The Reds, Pinks & Purples – The Past Is a Garden I Never Fed : 50 nuances de rouges

Nouvelle collection de Glenn Donaldson, roi californien de la pop DIY camouflé derrière cet alias artistique à rallonge, The Past is a Garden I Never Fed propose le meilleur de son auteur : de la pop d’influence anglaise 80’s doucement mélancolique et aérienne

The Reds, Pinks And Purples
Photo courtesy of Glenn Donaldson

Il y a une énigme Glenn Donaldson. Ce Californien du quartier de Richmond, à San Francisco, passé par plusieurs groupes obscurs, trousse depuis plusieurs années de très jolis albums sous le « nom d’artiste » de The Reds, Pinks & Purples », qui n’indique pas un goût pour la simplicité. Pourtant, sa musique l’est bel et bien : de la pop indie vintage, lo-fi sur les bords, avec des structures « basiques » couplet-refrain-couplet, des guitares carillonnantes, une voix aérienne (celle de Donaldson), une teinte de mélancolie et une touche de romantisme, des thèmes évoquant la solitude dans les grandes villes, l’amitié, l’amour et leurs désillusions, ainsi qu’une forme d’amertume ou de circonspection face au cirque rock et indie.

The Past Is a GardenPour ce qui est de l’essentiel – le son –, chez les puristes, le débat peut faire rage sur le genre le plus proche : jangle pop ou twee pop ? Dans tous les cas, la parenté pop anglaise 80s est patente, filtrée par un feeling personnel émotionnel le rapprochant plutôt de ses compatriotes Guided By Voices ou Grandaddy, ou des Australiens des Go-Betweens. Voire, en exagérant un peu, de l’Irlandais Neil Hannon (The Divine Comedy), autre démiurge capable de tout faire, tout arranger, tout produire, tout chanter… mais un Neil Hannon tout de même moins ambitieux et lyrique, celui d’avant les grands moyens, celui des tous débuts, et le baroque en moins. Voilà en tout cas pour les références, les astres esthétiques, pas les pires qui soient, qui gravitent autour de Glenn Donaldson. Pour notre part, on soulignera surtout le lien avec la twee pop et le son de Sarah Records, même si, au fond, tout cela étant très proche, le débat peut paraître oiseux.
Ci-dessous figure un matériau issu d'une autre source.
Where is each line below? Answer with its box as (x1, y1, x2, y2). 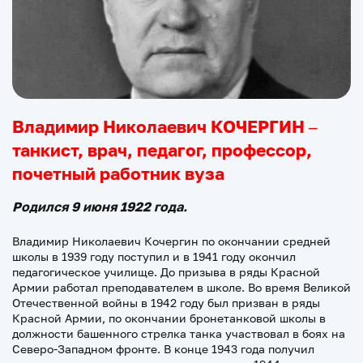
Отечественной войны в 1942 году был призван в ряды (12, 296, 320, 310)
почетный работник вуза (12, 163, 224, 184)
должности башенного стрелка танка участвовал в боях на (12, 327, 345, 340)
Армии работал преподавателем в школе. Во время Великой (12, 280, 351, 294)
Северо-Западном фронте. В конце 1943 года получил (12, 342, 314, 356)
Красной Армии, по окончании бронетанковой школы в (12, 311, 326, 325)
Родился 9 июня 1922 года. (12, 199, 187, 215)
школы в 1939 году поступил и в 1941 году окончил (12, 250, 296, 263)
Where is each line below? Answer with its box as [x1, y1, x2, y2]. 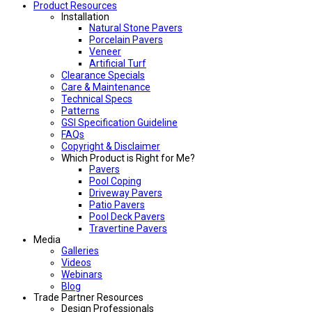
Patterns [61, 105, 100, 117]
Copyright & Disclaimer [61, 141, 160, 153]
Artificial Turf [89, 58, 146, 70]
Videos [61, 257, 91, 269]
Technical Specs [61, 93, 132, 105]
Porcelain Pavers [89, 34, 163, 46]
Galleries [61, 245, 99, 257]
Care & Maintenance [61, 81, 150, 93]
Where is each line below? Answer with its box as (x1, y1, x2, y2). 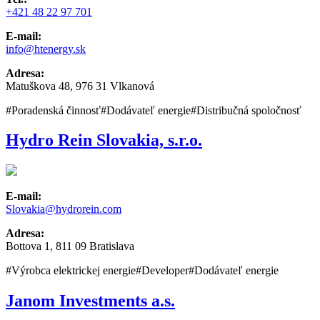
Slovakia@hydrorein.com (6, 203, 121, 216)
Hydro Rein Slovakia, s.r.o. (6, 131, 202, 150)
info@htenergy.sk (6, 42, 86, 55)
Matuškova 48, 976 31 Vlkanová (6, 79, 154, 92)
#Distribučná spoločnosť (191, 104, 301, 116)
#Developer (136, 264, 189, 277)
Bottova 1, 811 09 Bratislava (6, 240, 134, 253)
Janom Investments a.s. (6, 291, 175, 311)
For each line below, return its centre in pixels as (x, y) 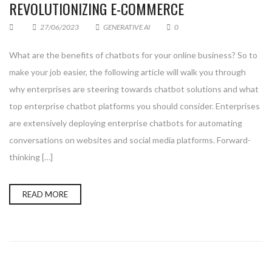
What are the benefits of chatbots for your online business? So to (133, 55)
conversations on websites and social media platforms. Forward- (130, 140)
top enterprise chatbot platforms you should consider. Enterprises (134, 106)
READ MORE (45, 194)
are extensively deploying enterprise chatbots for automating (126, 123)
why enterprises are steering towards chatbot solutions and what (134, 89)
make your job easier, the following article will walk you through (127, 72)
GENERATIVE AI (127, 27)
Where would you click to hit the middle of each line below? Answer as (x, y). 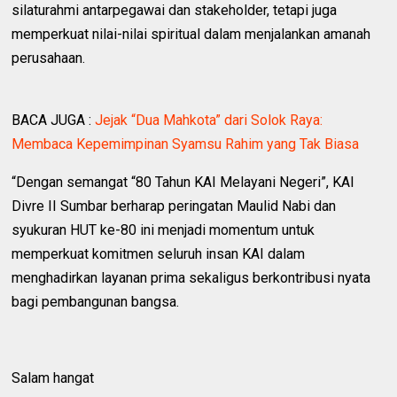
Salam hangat (53, 378)
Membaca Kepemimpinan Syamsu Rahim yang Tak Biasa (186, 144)
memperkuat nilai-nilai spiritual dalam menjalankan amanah (191, 35)
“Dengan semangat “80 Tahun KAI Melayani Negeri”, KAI (183, 183)
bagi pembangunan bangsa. (96, 302)
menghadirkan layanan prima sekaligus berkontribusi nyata (191, 278)
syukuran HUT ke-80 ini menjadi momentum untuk (163, 230)
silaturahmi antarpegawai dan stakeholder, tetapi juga (175, 11)
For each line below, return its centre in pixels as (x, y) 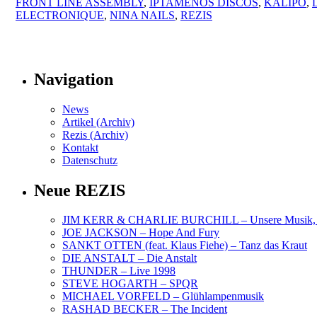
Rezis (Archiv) (95, 134)
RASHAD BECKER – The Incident (145, 309)
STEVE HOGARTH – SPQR (130, 284)
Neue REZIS (80, 190)
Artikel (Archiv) (98, 122)
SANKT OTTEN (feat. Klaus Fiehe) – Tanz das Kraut (185, 246)
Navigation (74, 79)
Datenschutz (90, 160)

En tout cas, en 2025, Glenn Donaldson, roi du DIY, affiche une tripotée d’albums ou de gros EP (dans tous les cas, ce n’est jamais très long) en quelques années : The Past Is a Garden I Never Fed serait le treizième depuis 2019, après des années à 3 ou 4 livraisons, si bien que même les fans les plus suiveurs ne pouvaient… suivre. Nouveauté avec cette collection été 2025 : l’auteur-compositeur-interprète-groupe a signé chez Fire Records, et bénéficie ainsi de l’appui d’un label expérimenté et qui, on peut l’espérer, va savoir le canaliser, et le développer (et peut-être même, qui sait, lui conseiller de tourner un peu plus, car il est difficile de se développer en tournant si peu).

D’emblée, le titre de l’album autour de ce passé et de cette nostalgie que Donaldson n’entretiendrait pas, semble un peu ironique, puisque celui-ci contient 4 titres déjà publiés auparavant en numérique, parmi ses plus belles réussites : The World Doesn’t Need Another Band (au titre évidemment ironique et auto-dépréciatif, qui ouvre l’album), My Toxic Friend, Trouble Don’t Last et Your Taste Makes You Strange, tous publiés en digital en 2024. Ceux-ci sont emblématiques de sa patte, et on imagine que le label aura poussé pour qu’ils soient repris sur cet album (dont le marketing, pour initiés, repose notamment sur la première publication en physique de tous ces titres). C’est une bonne idée quand on pense que cette musique mérite plus d’écho, même si c’est un peu troublant quand on essaie, tant bien que mal, de suivre l’itinéraire du San-Franciscain. On conseillera donc aux nouveaux venus dans cet univers de les écouter en priorité, même si la collection de chansons est, comme d’habitude, très homogène.

Pas de surprise majeure, en effet, dans les dix titres totalement inédits proposés ici, et qui complète cette collection de quatorze, où l’on note quelques petites touches esquissant une forme de renouvellement : I Only Ever Wanted to See You Fail, la très réussie deuxième chanson de la track-list, propose une mélodie appuyée à l’harmonica qui ménage le poids de la mélancolie inhérente à la voix du chanteur, qui monte plus dans les aigus sur Marty as a Youth. A Figure on the Stairs et Your Cult Is on Fire se parent de distorsion d’une manière inhabituelle dans cet univers feutré, et l’on se dit que c’est peut-être une piste que le démiurge de Richmond pourrait poursuivre. Difficile enfin de ne pas citer What’s the Worst Thing You Heard, au titre dans la veine amère face au « music business » de l’auteur, mélodie aux relents de rock californien rythmée par des changements d’accords récurrents.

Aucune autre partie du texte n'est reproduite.